The early identification of patients with severe sepsis is a key point to provide the correct treatment and is actually based on clinical evaluation. In hospital wards, the Modified Early Warning Score has been proposed as a system to identify early signs of deterioration and for outreach team activation. However, MEWS sensibility in early recognition of septic patients is still unknown. The aim of this study was to evaluate whether MEWS ≥4 is an adequate threshold for early identification of patients with severe sepsis.
In 51 patients with severe sepsis (no septic shock) evaluated by our sepsis team, between November 2007 and December 2008 in the emergency department and no ICU wards, we collected the SOFA score and MEWS at the time of first evaluation, the ICU admission rate and the 30-day mortality rate. We subdivided and compared patients into two groups on the basis of a MEWS value ≥4.

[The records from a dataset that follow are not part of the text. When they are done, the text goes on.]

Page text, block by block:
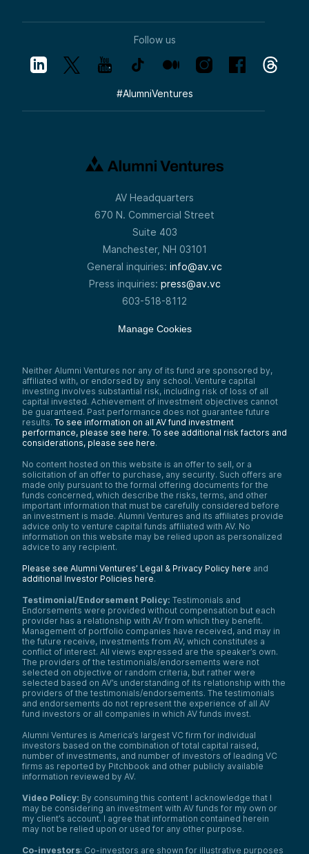
Follow us
#AlumniVentures
AV Headquarters
670 N. Commercial Street
Suite 403
Manchester, NH 03101
General inquiries: info@av.vc
Press inquiries: press@av.vc
603-518-8112
Manage Cookies
Neither Alumni Ventures nor any of its fund are sponsored by,
affiliated with, or endorsed by any school. Venture capital
investing involves substantial risk, including risk of loss of all
capital invested. Achievement of investment objectives cannot
be guaranteed. Past performance does not guarantee future
results. To see information on all AV fund investment
performance, please see here. To see additional risk factors and
considerations, please see here.
No content hosted on this website is an offer to sell, or a
solicitation of an offer to purchase, any security. Such offers are
made only pursuant to the formal offering documents for the
funds concerned, which describe the risks, terms, and other
important information that must be carefully considered before
an investment is made. Alumni Ventures and its affiliates provide
advice only to venture capital funds affiliated with AV. No
information on this website may be relied upon as personalized
advice to any recipient.
Please see Alumni Ventures’ Legal & Privacy Policy here and
additional Investor Policies here.
Testimonial/Endorsement Policy: Testimonials and
Endorsements were provided without compensation but each
provider has a relationship with AV from which they benefit.
Management of portfolio companies have received, and may in
the future receive, investments from AV, which constitutes a
conflict of interest. All views expressed are the speaker’s own.
The providers of the testimonials/endorsements were not
selected on objective or random criteria, but rather were
selected based on AV’s understanding of its relationship with the
providers of the testimonials/endorsements. The testimonials
and endorsements do not represent the experience of all AV
fund investors or all companies in which AV funds invest.
Alumni Ventures is America’s largest VC firm for individual
investors based on the combination of total capital raised,
number of investments, and number of investors of leading VC
firms as reported by Pitchbook and other publicly available
information reviewed by AV.
Video Policy: By consuming this content I acknowledge that I
may be considering an investment with AV funds for my own or
my client’s account. I agree that information contained herein
may not be relied upon or used for any other purpose.
Co-investors: Co-investors are shown for illustrative purposes

In the 22 (43%) patients with a MEWS value ≥4, the SOFA score (5.9 ± 2.9) was similar to that measured in the 29 (57%) patients with MEWS value <4 (5.24 ± 2.6) whereas the ICU admission rate was larger (54%) than in patients with MEWS value <4 (24%) (P = 0.03). In patients with MEWS value ≥4 the 30-day mortality rate was slightly lower (15%) than in patients with MEWS value <4 (24%) (P > 0.05).
The above data indicate that a MEWS value ≥4 has a very low sensitivity (43%) for identification of patients with severe sepsis and therefore it should be used with caution for this aim and also as a criterion for ICU admission of septic patients (7/19 of patients admitted to the ICU with a MEWS value <4; sensitivity 63%, specificity 68%).